Watchdog wants IVF clinics to get written consent for costly extras

Victorian fertility operators should be forced to get written consent from patients before providing unproven and expensive “add-on” treatments that are sold to boost a woman’s chances of conceiving through IVF without clear evidence they work.

The recommendation is one a suite of changes being called for by the state’s Health Complaints Commissioner, Karen Cusack, who is pushing for rogue fertility providers to be held to account following an investigation last year into the unethical practices of some IVF providers.

One in 20 Victorian children are born through assisted reproductive treatment.Credit:Louise Kennerley

More than 121 public submissions detailing concerning experiences with IVF were submitted. In her finding, Ms Cusack said the information provided to would-be parents varied between fertility providers and their chances of conceiving were not well explained.

She also called for more supportive counselling for those seeking in-vitro fertilisation, finding many operators saw it as a “tick box” exercise.

“There needs to be a minimum, consistent approach to the information provided,” Ms Cusack wrote in her findings. “Over all, communication by many providers – including fertility specialists, nurses and administrative staff – is either poorly delivered or is ineffective.”

Ms Cusack also noted it was difficult for consumers to obtain transparency around success rates with promotional information often confusing and misleading.

The chances of taking home a baby are still largely dependent on a woman’s age and the IVF clinics treating them. Individual clinic success rates range between 7 per cent and 31 per cent of cycles.

One in 20 Victorian children is born through assisted reproductive treatment, and the industry generates annually an estimated $550 million nationally, according to the Victorian Assisted Reproductive Treatment Authority.

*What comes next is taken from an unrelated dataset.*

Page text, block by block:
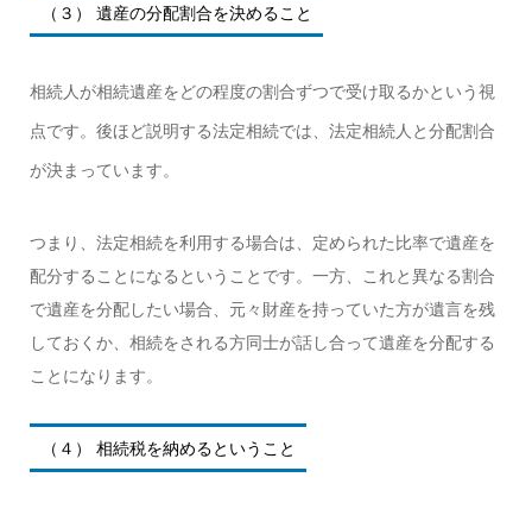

In late 2019, a consortium of international fertility experts, including researchers from Melbourne’s Monash University, argued that some IVF add-on procedures, which ramp up the already steep out-of-pocket costs for aspiring parents, can even reduce the likelihood of conceiving.

Late last year, more than 100 women and men begun a class action lawsuit against Monash IVF following claims the national fertility specialist may have inadvertently destroyed healthy embryos through a faulty genetic screening test.

The lawsuit follows a landmark review of assisted reproductive services led by lawyer Michael Gorton, which looked at whether there are enough safeguards to protect people using, or intending to use, such treatments.

The inquiry found some would-be parents had fallen victim to rogue operators, including one doctor who allegedly knowingly transferred an unviable embryo into a patient.

In another case, clinicians allegedly failed to disclose equipment failures and instead led patients to believe their embryos had succumbed naturally.

About 13,000 Victorians were treated at fertility clinics in the last financial year with an average IVF cycle costing as much as $15,000. Only about one in every three women who receives IVF has a child as a result of the treatment.